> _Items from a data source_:
____________

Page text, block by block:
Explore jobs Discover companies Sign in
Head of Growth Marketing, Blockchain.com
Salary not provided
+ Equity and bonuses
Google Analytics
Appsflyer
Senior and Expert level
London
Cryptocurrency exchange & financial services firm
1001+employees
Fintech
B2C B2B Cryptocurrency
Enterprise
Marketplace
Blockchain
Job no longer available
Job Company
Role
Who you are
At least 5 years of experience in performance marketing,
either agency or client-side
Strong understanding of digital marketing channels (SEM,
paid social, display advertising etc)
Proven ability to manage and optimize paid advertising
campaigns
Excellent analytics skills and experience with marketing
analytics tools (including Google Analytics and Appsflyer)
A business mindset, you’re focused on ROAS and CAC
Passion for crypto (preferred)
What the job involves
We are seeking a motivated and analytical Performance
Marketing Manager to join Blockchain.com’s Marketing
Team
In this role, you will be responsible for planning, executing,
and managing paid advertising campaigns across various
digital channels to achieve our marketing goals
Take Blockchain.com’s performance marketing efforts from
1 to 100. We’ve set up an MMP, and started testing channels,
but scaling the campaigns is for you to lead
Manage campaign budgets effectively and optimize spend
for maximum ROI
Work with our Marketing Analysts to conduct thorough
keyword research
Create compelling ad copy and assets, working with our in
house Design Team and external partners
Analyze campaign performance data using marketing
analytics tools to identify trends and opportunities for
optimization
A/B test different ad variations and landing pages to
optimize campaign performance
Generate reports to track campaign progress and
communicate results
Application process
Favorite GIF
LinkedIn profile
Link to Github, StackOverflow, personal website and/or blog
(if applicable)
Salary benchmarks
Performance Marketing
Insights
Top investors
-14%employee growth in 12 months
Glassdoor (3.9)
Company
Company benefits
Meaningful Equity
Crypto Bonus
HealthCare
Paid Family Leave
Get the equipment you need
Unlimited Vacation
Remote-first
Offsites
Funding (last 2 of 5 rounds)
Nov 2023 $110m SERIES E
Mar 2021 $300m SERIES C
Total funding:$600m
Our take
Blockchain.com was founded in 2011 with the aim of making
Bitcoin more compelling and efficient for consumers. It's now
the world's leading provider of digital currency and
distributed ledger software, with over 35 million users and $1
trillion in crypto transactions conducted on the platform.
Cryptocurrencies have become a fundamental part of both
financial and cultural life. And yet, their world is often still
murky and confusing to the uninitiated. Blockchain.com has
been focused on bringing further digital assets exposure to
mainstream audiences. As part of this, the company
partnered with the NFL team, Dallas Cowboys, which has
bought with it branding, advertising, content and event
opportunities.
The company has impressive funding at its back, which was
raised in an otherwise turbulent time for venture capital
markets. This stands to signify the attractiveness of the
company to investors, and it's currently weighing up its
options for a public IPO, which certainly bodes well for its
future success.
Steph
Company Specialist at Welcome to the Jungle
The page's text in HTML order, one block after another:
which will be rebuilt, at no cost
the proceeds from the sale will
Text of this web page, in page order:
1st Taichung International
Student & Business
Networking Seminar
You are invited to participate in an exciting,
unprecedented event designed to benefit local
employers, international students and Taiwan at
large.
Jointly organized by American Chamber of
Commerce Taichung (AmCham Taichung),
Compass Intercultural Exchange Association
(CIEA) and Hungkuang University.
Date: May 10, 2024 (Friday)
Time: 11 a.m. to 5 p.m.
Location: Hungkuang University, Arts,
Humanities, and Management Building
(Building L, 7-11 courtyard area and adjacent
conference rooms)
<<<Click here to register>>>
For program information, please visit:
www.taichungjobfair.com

____________

> _Task brief_:
Copy every line from the records that holds the string "compelling".

> _Your response_:
Create compelling ad copy and assets, working with our in
Bitcoin more compelling and efficient for consumers. It's now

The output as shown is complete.